Embora pouquíssimos parlamentares tenham disposição para admitir o fato às claras, uma verdadeira guerra parece estar em curso entre a opinião pública e o Legislativo brasileiro.
Mal se revela uma manobra no sentido de beneficiar os muitos acusados de corrupção, advêm com celeridade os recuos e profissões de fé em favor da moralidade pública —apenas para que, em outra frente, novas iniciativas sejam maquinadas para manter políticos fora do alcance da lei.
Não foi, desta vez, na Câmara dos Deputados, mas sim no Senado, que se deu novo e surpreendente exemplo dos subterfúgios em que se distinguem muitos detentores do voto popular.
Votavam-se modificações na lei sobre a repatriação de recursos depositados irregularmente no exterior, de modo a permitir novo prazo para que, mediante pagamento de multas e impostos, o considerável montante de verbas permaneça a salvo das autoridades fiscais.
O dispositivo abre, todavia, oportunidade para que políticos acusados de corrupção possam apagar os rastros de seus eventuais delitos.
Aparentemente, a sessão do Senado que trataria do tema, na noite desta quarta-feira (23), encaminhava-se para resolver satisfatoriamente a questão. Em sua primeira formulação, assinada pelo senador Romero Jucá (PMDB-RR), o projeto vedava a adesão de políticos.

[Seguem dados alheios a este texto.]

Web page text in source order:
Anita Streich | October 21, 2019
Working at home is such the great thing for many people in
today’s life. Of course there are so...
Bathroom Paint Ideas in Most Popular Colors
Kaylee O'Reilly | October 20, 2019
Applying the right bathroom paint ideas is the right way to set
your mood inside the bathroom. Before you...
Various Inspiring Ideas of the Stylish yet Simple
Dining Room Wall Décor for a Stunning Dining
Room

Permitia-se, contudo, que seus parentes desfrutassem dos benefícios. Membros da oposição conseguiram —é o que se pensava— corrigir essa óbvia falha do projeto.
Ocorre que nem tudo passou por seu crivo. Vetada a menção explícita ao benefício para parentes de políticos, deixou-se o texto sem referência clara sobre o assunto. O projeto passou, desse modo, a ser omisso: traz a proibição a políticos, mas não exclui mais ninguém da repatriação.
O princípio jurídico é claro: eliminar um benefício não equivale a proibi-lo. Na falta de interdito legal explícito, todo cidadão pode recorrer ao que lhe oferece o poder público. Incluíram-se, portanto, os parentes no esquema de repatriação —por mais que se pretendesse impedir-lhes o acesso.
O lance de prestidigitação, pelo qual sem nada fazer se consegue o inverso do que se pensava ter feito, afronta a opinião pública.
Cabe recurso, já impetrado pela oposição, para evitar que a manobra prevaleça. O projeto deve, de todo modo, ir à Câmara dos Deputados, onde passará por nova oportunidade de aperfeiçoamento.
Isso se não sofrer, o que também é plausível, outra rodada de manobras e desvios de modo a livrar, ainda aqui, os corruptos da punição que estão a merecer.